Clemency: By the time the film opens, Bernadine (Alfre Woodard) has been a prison warden in a death penalty state for many years. In that time, she’s put a dozen men to death, a burden she used to be able to reconcile, but it’s clearly taking a serious toll on her soul. She can’t sleep; she drinks too much; she can’t bring herself to reconnect with her doting husband (Wendell Pierce). In her weariness, she is not alone: the prison chaplain (Michael O’Neill) is also coming to the end of the line, as is Marty (Richard Schiff), the lawyer for a convicted cop killer Anthony Woods (Aldis Hodge), a seemingly docile man stuck on death row for 15 years as the appeals process grinds along. They are all exhausted physically and morally, having to endure the misery of the capital punishment system. Forget moralizing, at least alone, the film suggests: The system is rotten in all sorts of ways. When Bernadine finds herself questioning the outcome of Woods’ ordeal, it becomes more and more difficult for her to maintain her dispassionate facade. Chinonye Chukwu‘s film is appropriately heavy, given the nature of the material, but it’s also sludgy, both cinematographically speaking, where scenes are dim and too dark, and in script, with many conversations too thick for their purpose, and a propensity for expository dialogue (and worse news broadcasts). Woodard is commendable, and there are times when Chukwu‘s slow-rhythm style works very well (a scene where Woods waits in vain for his family to visit is a necessary elongation), but too often the material just feels stretched. It’s far from a polemic, in fact, Chukwu commendably avoids making hard and fast moral point, other than to say the death penalty claims a lot more than one convict’s life, but it’s still a little too murky to connect the way it longs to.

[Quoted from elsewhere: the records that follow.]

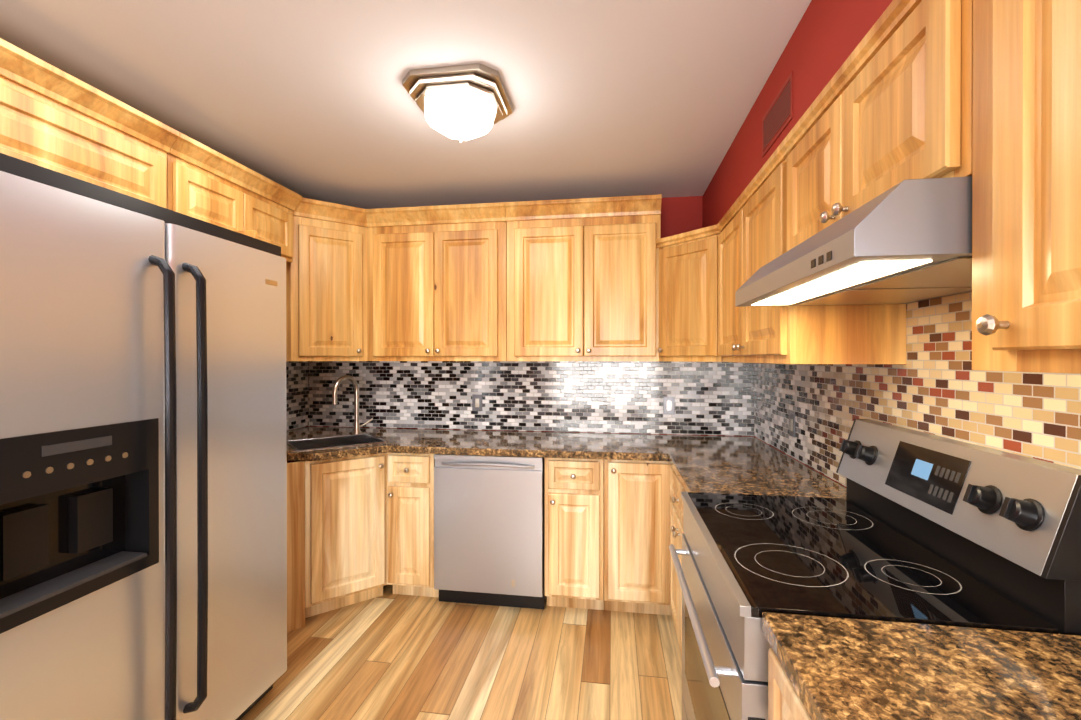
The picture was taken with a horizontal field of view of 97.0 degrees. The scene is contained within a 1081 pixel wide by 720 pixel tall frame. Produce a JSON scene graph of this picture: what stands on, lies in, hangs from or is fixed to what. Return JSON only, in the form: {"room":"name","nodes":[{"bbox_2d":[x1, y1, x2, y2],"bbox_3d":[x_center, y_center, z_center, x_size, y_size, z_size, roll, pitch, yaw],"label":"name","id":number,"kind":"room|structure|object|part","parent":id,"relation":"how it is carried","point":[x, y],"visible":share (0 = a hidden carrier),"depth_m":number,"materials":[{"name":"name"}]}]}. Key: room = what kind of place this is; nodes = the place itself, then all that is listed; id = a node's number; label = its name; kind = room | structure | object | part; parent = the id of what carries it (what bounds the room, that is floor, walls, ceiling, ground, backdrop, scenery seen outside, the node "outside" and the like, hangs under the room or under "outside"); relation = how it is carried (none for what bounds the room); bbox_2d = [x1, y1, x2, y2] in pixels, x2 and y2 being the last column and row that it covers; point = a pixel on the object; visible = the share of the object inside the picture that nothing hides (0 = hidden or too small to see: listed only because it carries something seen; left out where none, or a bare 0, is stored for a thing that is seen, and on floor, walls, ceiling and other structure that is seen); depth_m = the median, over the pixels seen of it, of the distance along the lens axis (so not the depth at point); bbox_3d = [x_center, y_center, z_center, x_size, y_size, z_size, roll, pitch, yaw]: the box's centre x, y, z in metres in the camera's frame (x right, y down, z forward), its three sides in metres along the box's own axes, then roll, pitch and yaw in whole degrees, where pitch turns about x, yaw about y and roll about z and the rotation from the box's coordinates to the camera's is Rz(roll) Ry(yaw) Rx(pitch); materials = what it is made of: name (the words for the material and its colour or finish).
{"room":"kitchen","nodes":[
{"label":"kitchen","id":0,"kind":"room"},
{"bbox_2d":[0,0,811,208],"bbox_3d":[-0.593,-1.103,0.448,3.310,0.100,5.920,0,0,9],"label":"ceiling","id":1,"kind":"structure","parent":0,"point":[311,99],"depth_m":1.81,"materials":[{"name":"white paint"}]},
{"bbox_2d":[402,63,512,142],"bbox_3d":[-0.319,-0.962,1.904,0.370,0.191,0.370,0,0,9],"label":"ceiling light fixture","id":2,"kind":"object","parent":1,"relation":"attached to","point":[461,103],"visible":0.98,"depth_m":1.79,"materials":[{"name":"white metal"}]},
{"bbox_3d":[-0.319,-0.947,1.904,0.300,0.105,0.300,0,0,9],"label":"lamp shade","id":3,"kind":"part","parent":2,"relation":"part of","materials":[{"name":"white glass"}]},
{"bbox_2d":[240,584,681,719],"bbox_3d":[-0.593,1.457,0.457,3.310,0.100,5.920,0,0,9],"label":"floor","id":4,"kind":"structure","parent":0,"point":[388,654],"depth_m":2.19,"materials":[{"name":"brown wood"}]},
{"bbox_2d":[0,153,286,719],"bbox_3d":[-1.526,0.426,1.551,0.935,1.955,1.095,0,0,9],"label":"fridge","id":5,"kind":"object","parent":4,"relation":"on","point":[143,477],"depth_m":1.37,"materials":[{"name":"grey metal"}]},
{"bbox_3d":[-1.563,0.424,2.101,0.698,1.955,0.019,0,0,9],"label":"fridge end panel","id":6,"kind":"part","parent":5,"relation":"part of","materials":[{"name":"brown wood"}]},
{"bbox_2d":[287,453,387,631],"bbox_3d":[-1.329,0.964,2.880,0.929,0.868,1.136,0,0,9],"label":"base cabinet","id":7,"kind":"object","parent":4,"relation":"on","point":[337,536],"visible":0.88,"depth_m":2.58,"materials":[{"name":"brown wood"}]},
{"bbox_2d":[287,426,805,465],"bbox_3d":[-0.242,0.569,2.815,3.099,0.168,0.928,0,0,9],"label":"countertop","id":8,"kind":"structure","parent":7,"relation":"on","point":[745,465],"depth_m":2.73,"materials":[{"name":"brown stone"}]},
{"bbox_2d":[287,433,387,462],"bbox_3d":[-1.226,0.569,2.863,0.632,0.168,0.632,0,0,9],"label":"sink basin","id":9,"kind":"object","parent":8,"relation":"in","point":[328,446],"depth_m":2.91,"materials":[{"name":"black metal"}]},
{"bbox_2d":[332,375,372,433],"bbox_3d":[-1.217,0.292,3.105,0.141,0.390,0.270,0,0,9],"label":"faucet","id":10,"kind":"object","parent":8,"relation":"on","point":[353,381],"visible":1,"depth_m":3.15,"materials":[{"name":"silver metal"}]},
{"bbox_2d":[387,453,438,596],"bbox_3d":[-0.711,0.964,3.019,0.294,0.868,0.664,0,0,9],"label":"base cabinet","id":11,"kind":"object","parent":4,"relation":"on","point":[410,494],"visible":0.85,"depth_m":2.73,"materials":[{"name":"brown wood"}]},
{"bbox_2d":[434,454,544,608],"bbox_3d":[-0.253,0.966,2.940,0.617,0.865,0.644,0,0,9],"label":"dishwasher","id":12,"kind":"object","parent":4,"relation":"on","point":[489,530],"visible":0.94,"depth_m":2.65,"materials":[{"name":"grey metal"}]},
{"bbox_2d":[545,458,603,609],"bbox_3d":[0.222,0.964,2.879,0.323,0.868,0.664,0,0,9],"label":"base cabinet","id":13,"kind":"object","parent":4,"relation":"on","point":[574,533],"visible":0.85,"depth_m":2.59,"materials":[{"name":"brown wood"}]},
{"bbox_2d":[604,459,671,615],"bbox_3d":[0.571,0.965,2.827,0.379,0.868,0.664,0,0,9],"label":"base cabinet","id":14,"kind":"object","parent":4,"relation":"on","point":[637,498],"visible":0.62,"depth_m":2.54,"materials":[{"name":"brown wood"}]},
{"bbox_2d":[670,466,684,656],"bbox_3d":[0.897,0.967,2.097,0.626,0.868,0.741,0,0,9],"label":"base cabinet","id":15,"kind":"object","parent":4,"relation":"on","point":[676,511],"visible":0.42,"depth_m":2.23,"materials":[{"name":"brown wood"}]},
{"bbox_2d":[671,462,846,499],"bbox_3d":[0.909,0.511,2.082,0.605,0.041,0.720,0,0,9],"label":"countertop","id":16,"kind":"structure","parent":15,"relation":"on","point":[697,477],"depth_m":1.95,"materials":[{"name":"brown stone"}]},
{"bbox_2d":[768,648,810,719],"bbox_3d":[0.674,0.973,0.607,0.626,0.868,0.596,0,0,9],"label":"base cabinet","id":17,"kind":"object","parent":4,"relation":"on","point":[784,702],"visible":0.21,"depth_m":0.86,"materials":[{"name":"brown wood"}]},
{"bbox_2d":[669,419,1080,719],"bbox_3d":[0.750,0.806,1.320,0.687,1.195,0.830,0,0,9],"label":"range","id":18,"kind":"object","parent":4,"relation":"on","point":[918,527],"visible":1,"depth_m":1.11,"materials":[{"name":"silver metal"}]},
{"bbox_3d":[0.548,0.975,-0.233,0.626,0.868,1.098,0,0,9],"label":"base cabinet","id":19,"kind":"object","parent":4,"relation":"on","visible":0},
{"bbox_2d":[762,612,1080,719],"bbox_3d":[0.606,0.519,0.050,0.601,0.040,1.717,0,0,9],"label":"countertop","id":20,"kind":"structure","parent":19,"relation":"on","point":[835,668],"depth_m":0.77,"materials":[{"name":"brown stone"}]},
{"bbox_2d":[312,196,754,436],"bbox_3d":[-0.161,0.167,3.330,3.310,2.460,0.100,0,0,9],"label":"wall","id":21,"kind":"structure","parent":0,"point":[679,215],"depth_m":3.12,"materials":[{"name":"red paint"}]},
{"bbox_2d":[286,197,366,360],"bbox_3d":[-1.403,-0.472,3.099,0.717,0.960,0.717,0,0,9],"label":"upper cabinet","id":22,"kind":"object","parent":21,"relation":"attached to","point":[326,294],"visible":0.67,"depth_m":2.91,"materials":[{"name":"brown wood"}]},
{"bbox_2d":[366,202,506,360],"bbox_3d":[-0.646,-0.473,3.146,0.923,0.960,0.400,0,0,9],"label":"upper cabinet","id":23,"kind":"object","parent":21,"relation":"attached to","point":[437,283],"visible":0.96,"depth_m":2.98,"materials":[{"name":"brown wood"}]},
{"bbox_2d":[308,361,753,435],"bbox_3d":[-0.173,0.246,3.277,3.100,0.476,0.008,0,0,9],"label":"tile backsplash","id":24,"kind":"structure","parent":21,"relation":"attached to","point":[714,398],"depth_m":3.25,"materials":[{"name":"tile"}]},
{"bbox_2d":[472,394,481,410],"bbox_3d":[-0.437,0.297,3.309,0.072,0.116,0.006,0,0,9],"label":"electrical outlet plate","id":25,"kind":"object","parent":24,"relation":"attached to","point":[476,402],"visible":1,"depth_m":3.31,"materials":[{"name":"grey"}]},
{"bbox_2d":[663,397,674,414],"bbox_3d":[0.838,0.297,3.118,0.072,0.116,0.006,0,0,9],"label":"electrical outlet plate","id":26,"kind":"object","parent":24,"relation":"attached to","point":[669,405],"visible":1,"depth_m":3.12,"materials":[{"name":"grey"}]},
{"bbox_2d":[504,194,661,360],"bbox_3d":[0.269,-0.472,3.009,0.923,0.960,0.400,0,0,9],"label":"upper cabinet","id":27,"kind":"object","parent":21,"relation":"attached to","point":[582,279],"visible":0.94,"depth_m":2.85,"materials":[{"name":"brown wood"}]},
{"bbox_2d":[702,0,892,227],"bbox_3d":[0.784,-0.872,0.242,0.324,0.358,5.718,0,0,9],"label":"wall","id":28,"kind":"structure","parent":0,"point":[827,37],"depth_m":1.49,"materials":[{"name":"red paint"}]},
{"bbox_2d":[762,71,792,157],"bbox_3d":[0.836,-0.858,1.696,0.004,0.150,0.310,0,0,9],"label":"air vent","id":29,"kind":"object","parent":28,"relation":"attached to","point":[777,118],"visible":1,"depth_m":1.67,"materials":[{"name":"red metal"}]},
{"bbox_2d":[755,364,905,487],"bbox_3d":[0.987,0.178,0.165,0.100,2.460,5.820,0,0,9],"label":"wall","id":30,"kind":"structure","parent":0,"point":[808,466],"depth_m":2.17,"materials":[{"name":"red paint"}]},
{"bbox_2d":[656,224,720,361],"bbox_3d":[0.986,-0.346,2.765,0.669,0.710,0.669,0,0,9],"label":"upper cabinet","id":31,"kind":"object","parent":30,"relation":"attached to","point":[688,296],"visible":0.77,"depth_m":2.61,"materials":[{"name":"brown wood"}]},
{"bbox_2d":[717,142,905,363],"bbox_3d":[1.008,-0.343,1.981,0.394,0.709,0.976,0,0,9],"label":"upper cabinet","id":32,"kind":"object","parent":30,"relation":"attached to","point":[751,225],"visible":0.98,"depth_m":1.60,"materials":[{"name":"brown wood"}]},
{"bbox_2d":[782,0,972,251],"bbox_3d":[0.878,-0.495,1.114,0.394,0.399,0.773,0,0,9],"label":"upper cabinet","id":33,"kind":"object","parent":30,"relation":"attached to","point":[891,105],"visible":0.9,"depth_m":0.95,"materials":[{"name":"brown wood"}]},
{"bbox_2d":[735,176,971,306],"bbox_3d":[0.816,-0.230,1.124,0.500,0.125,0.766,0,0,9],"label":"range hood","id":34,"kind":"object","parent":33,"relation":"attached to","point":[906,241],"visible":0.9,"depth_m":0.86,"materials":[{"name":"silver metal"}]},
{"bbox_2d":[754,292,1080,486],"bbox_3d":[0.941,0.104,0.223,0.008,0.782,5.701,0,0,9],"label":"tile backsplash","id":35,"kind":"structure","parent":30,"relation":"attached to","point":[936,384],"depth_m":1.36,"materials":[{"name":"tile"}]},
{"bbox_2d":[789,413,795,437],"bbox_3d":[1.258,0.325,2.390,0.006,0.116,0.072,0,0,9],"label":"electrical outlet plate","id":36,"kind":"object","parent":35,"relation":"attached to","point":[792,424],"visible":1,"depth_m":2.38,"materials":[{"name":"grey"}]},
{"bbox_2d":[972,0,1080,373],"bbox_3d":[0.780,-0.338,0.461,0.394,0.709,0.547,0,0,9],"label":"upper cabinet","id":37,"kind":"object","parent":30,"relation":"attached to","point":[1026,226],"visible":1,"depth_m":0.63,"materials":[{"name":"brown wood"}]},
{"bbox_3d":[-2.187,0.176,0.641,0.100,2.460,5.820,0,0,9],"label":"wall","id":38,"kind":"structure","parent":0,"visible":0},
{"bbox_2d":[0,38,175,208],"bbox_3d":[-1.787,-0.754,1.638,0.391,0.385,0.772,0,0,9],"label":"upper cabinet","id":39,"kind":"object","parent":38,"relation":"attached to","point":[54,118],"depth_m":1.64,"materials":[{"name":"brown wood"}]},
{"bbox_2d":[167,132,301,262],"bbox_3d":[-1.651,-0.757,2.411,0.430,0.385,0.793,0,0,9],"label":"upper cabinet","id":40,"kind":"object","parent":38,"relation":"attached to","point":[205,183],"visible":0.44,"depth_m":2.28,"materials":[{"name":"brown wood"}]},
{"bbox_2d":[286,361,308,430],"bbox_3d":[-1.772,0.247,3.046,0.008,0.476,0.921,0,0,9],"label":"tile backsplash","id":41,"kind":"structure","parent":38,"relation":"attached to","point":[297,395],"depth_m":3.38,"materials":[{"name":"tile"}]}
]}

Wounds: Because of my undying love for Under the Shadows, let me first talk about Babak Anvari’s new film in positive terms. Set in New Orleans, the Iranian Anvari, whose debut feature was shot in and around Tehran and Jordan, spends a commendable amount of energy letting his film soak in the vibe of its locale. There’s nothing flashy, or touristy, about his appraisal of the city – it feels decidedly lived in, from the bar where budding alcoholic Will (Armie Hammer) works, to the small-house apartment he shares with his live-in girlfriend, Carrie (Dakota Johnson). It’s not an easy city to capture, beyond the obvious, and Anvari does it admirably. The opening scene is also a knock-out, with a rising tension between patrons at the rundown bar where Will works: Alicia (Zazie Beetz), a woman Will has a serious thing for, strolls in with a new boyfriend, Jeffrey (Karl Glusman); a wild-eyed, active-duty vet (Brad William Henke) comes down from his upstairs apartment and starts throwing ‘em down; while a small group of young, pasty-looking college students come and sit at a dank table to drink generic beers. When Eric’s equally crazed crew come in to shoot pool, it’s not long before things get out of hand and suddenly a melee ensues. It’s expertly shot, and strongly written, the kind of scene that portends to an equally fascinating narrative. Alas, that is not quite to be, however: When the fight breaks out, the college students flee, one of them leaving their cell phone behind. Will finds it, brings it home, and figures out how to open it in order to return it, but comes across a series of disturbing photos, and, eventually, a phone call with what sounds like a pack of demons on the other side. From that point, he changes, turns dark and inward, hallucinates freely, and becomes more and more unglued. Stalking around the darkness of the city, drinking indiscriminately, he splinters his life as he gets closer to total immersion. Anvari populates the film with all sorts of horror props – including a inspired use of cockroaches – but despite the quality filmmaking, and the efforts of a strong cast, he can’t sufficiently raise the stakes enough from the premise to make a truly satisfying horror film. It’s not a disaster by any means, and there’s certainly enough promise here to look forward to his next film, but this one isn’t quite there.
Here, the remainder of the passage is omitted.